Third, the linear congruential generator will actually repeat itself because of that modulo. This gets to be some pretty heady math, but the result of it all is happily very simple: The sequence will repeat itself after m numbers of have been generated. In most cases, this means that your random number generator will repeat every 232 cycles. That sounds like a lot, but it really isn't for many applications. If you are doing serious numerical work with Monte Carlo simulations, this number is hopelessly inadequate.
A fourth much less obvious problem is that the numbers are actually not really random. They have a funny sort of correlation. If you take three consecutive integers, (x, y, z), from an LCG with some value of a and m, those three points will always fall on the lattice of points generated by all linear combinations of the three points (1, a, a2), (0, m, 0), (0, 0, m). This is known as Marsaglia's Theorem, and if you don't understand it, that's okay.
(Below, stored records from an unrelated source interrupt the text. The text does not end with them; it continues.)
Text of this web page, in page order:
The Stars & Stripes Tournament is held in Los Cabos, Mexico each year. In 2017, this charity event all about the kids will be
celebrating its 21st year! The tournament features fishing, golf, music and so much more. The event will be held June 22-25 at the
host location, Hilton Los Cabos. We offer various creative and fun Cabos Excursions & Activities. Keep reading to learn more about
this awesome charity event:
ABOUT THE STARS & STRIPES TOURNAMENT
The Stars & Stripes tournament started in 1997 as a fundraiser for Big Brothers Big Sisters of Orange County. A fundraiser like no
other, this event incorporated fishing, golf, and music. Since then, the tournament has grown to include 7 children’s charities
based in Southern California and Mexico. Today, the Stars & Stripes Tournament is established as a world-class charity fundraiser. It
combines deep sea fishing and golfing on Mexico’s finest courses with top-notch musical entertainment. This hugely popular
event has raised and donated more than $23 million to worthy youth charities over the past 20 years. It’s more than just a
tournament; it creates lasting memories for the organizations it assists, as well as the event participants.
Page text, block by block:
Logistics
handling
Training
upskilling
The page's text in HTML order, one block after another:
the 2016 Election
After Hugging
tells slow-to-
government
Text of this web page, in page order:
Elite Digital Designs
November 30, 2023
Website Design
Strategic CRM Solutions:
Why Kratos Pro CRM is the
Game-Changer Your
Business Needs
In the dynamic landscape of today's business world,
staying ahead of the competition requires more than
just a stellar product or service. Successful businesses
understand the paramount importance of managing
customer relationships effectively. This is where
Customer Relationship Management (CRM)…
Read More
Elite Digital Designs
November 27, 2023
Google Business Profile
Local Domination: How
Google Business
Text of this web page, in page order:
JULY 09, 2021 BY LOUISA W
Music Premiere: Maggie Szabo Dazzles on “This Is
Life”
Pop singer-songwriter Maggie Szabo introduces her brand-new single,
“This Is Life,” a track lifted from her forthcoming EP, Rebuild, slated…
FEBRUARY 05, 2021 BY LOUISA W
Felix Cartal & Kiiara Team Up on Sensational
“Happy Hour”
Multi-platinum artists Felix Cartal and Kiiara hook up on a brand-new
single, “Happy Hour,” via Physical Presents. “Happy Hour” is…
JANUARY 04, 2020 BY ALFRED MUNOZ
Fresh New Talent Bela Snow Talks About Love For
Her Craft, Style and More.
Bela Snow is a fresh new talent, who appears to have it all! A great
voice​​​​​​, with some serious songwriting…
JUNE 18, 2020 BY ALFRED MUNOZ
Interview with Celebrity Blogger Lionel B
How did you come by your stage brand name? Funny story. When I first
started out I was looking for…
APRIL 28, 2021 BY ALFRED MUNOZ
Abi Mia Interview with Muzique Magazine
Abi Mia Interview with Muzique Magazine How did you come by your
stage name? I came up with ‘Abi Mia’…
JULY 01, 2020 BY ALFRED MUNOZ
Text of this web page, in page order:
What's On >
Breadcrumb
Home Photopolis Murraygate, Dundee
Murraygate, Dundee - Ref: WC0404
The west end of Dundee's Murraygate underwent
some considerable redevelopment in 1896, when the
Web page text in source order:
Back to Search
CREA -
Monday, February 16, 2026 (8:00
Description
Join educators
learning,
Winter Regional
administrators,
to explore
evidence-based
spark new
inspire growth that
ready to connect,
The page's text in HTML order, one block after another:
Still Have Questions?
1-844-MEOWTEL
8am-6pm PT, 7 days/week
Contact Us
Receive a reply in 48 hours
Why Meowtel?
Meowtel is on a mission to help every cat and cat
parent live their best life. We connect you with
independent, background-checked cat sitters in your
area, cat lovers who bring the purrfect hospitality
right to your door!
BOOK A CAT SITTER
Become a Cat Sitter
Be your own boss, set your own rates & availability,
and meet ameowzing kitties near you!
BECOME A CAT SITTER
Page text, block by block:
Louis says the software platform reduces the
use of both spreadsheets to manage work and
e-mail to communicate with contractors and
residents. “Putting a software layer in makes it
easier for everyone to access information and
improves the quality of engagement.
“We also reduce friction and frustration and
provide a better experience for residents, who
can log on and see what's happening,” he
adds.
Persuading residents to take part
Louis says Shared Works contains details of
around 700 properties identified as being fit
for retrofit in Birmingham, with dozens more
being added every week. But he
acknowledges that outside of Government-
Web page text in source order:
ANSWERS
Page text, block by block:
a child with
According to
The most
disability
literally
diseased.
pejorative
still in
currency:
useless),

All it means is this: Triplets of random numbers from an LCG will show correlations at some deep, deep level. Usually it's too deep for you or I to notice, but its there. It's possible to even reconstruct the first number in a "random" sequence of three numbers if you are given the second and third! This is not good for cryptography at all.
The good part is that LCGs like rand() are very, very low footprint. It typically requires only 32 bits to retain state, which is really nice. It's also very fast, requiring very few operations. These make it good for noncritical embedded systems, video games, casual applications, stuff like that.
PRNGs are a fascinating topic. Wikipedia is always a good place to go if you are hungry to learn more on the history or the various implementations that are around today.
rand returns numbers generated by a pseudo-random number generator (PRNG). The sequence of numbers it returns is deterministic, based on the value with which the PRNG was initialized (by calling srand).
The numbers should be distributed such that they appear somewhat random, so, for example, odd and even numbers should be returned at roughly the same frequency. The actual implementation of the random number generator is left unspecified, so the actual behavior is specific to the implementation.
The important thing to remember is that rand does not return random numbers; it returns pseudo-random numbers, and the values it returns are determined by the seed value and the number of times rand has been called. This behavior is fine for many use cases, but is not appropriate for others (for example, rand would not be appropriate for use in many cryptographic applications).
How does rand() work?
I have read that it has something to
do with time, also you get from
including time.h
rand() has nothing at all to do with the time. However, it's very common to use time() to obtain the "seed" for the PRNG so that you get different "random" numbers each time your program is run.
Also, does it have any tendencies
towards odd or even numbers or
something like that?
Depends on the exact method used. There's one popular implementation of rand() that alternates between odd and even numbers. So avoid writing code like rand() % 2 that depends on the lowest bit being random.